[Your objective] Print the lines that run from the line with "norm of approximation error (137, 272)" to the line with "convergence rate in", keeping both end lines, exactly as they appear in the entries below, and nothing else.

[Data excerpts]
╔══

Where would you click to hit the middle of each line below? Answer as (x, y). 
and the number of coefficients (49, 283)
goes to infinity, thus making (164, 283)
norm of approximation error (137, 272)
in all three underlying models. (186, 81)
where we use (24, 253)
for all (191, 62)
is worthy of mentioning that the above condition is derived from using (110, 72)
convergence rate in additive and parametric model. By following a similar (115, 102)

╚══
╔══

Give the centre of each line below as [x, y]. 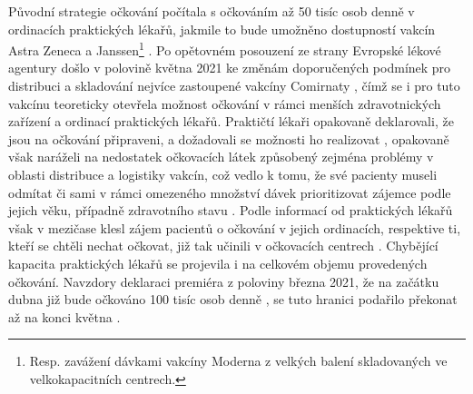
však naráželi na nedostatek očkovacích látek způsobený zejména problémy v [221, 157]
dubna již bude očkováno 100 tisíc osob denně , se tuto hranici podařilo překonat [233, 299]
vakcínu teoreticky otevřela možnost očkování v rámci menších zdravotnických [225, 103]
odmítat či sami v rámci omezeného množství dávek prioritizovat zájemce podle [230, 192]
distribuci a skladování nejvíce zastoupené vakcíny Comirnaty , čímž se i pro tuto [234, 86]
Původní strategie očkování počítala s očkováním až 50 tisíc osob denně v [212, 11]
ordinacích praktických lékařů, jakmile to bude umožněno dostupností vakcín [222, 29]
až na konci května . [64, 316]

╚══

[Expected output]
norm of approximation error (137, 272)
in all three underlying models. (186, 81)
where we use (24, 253)
for all (191, 62)
is worthy of mentioning that the above condition is derived from using (110, 72)
convergence rate in additive and parametric model. By following a similar (115, 102)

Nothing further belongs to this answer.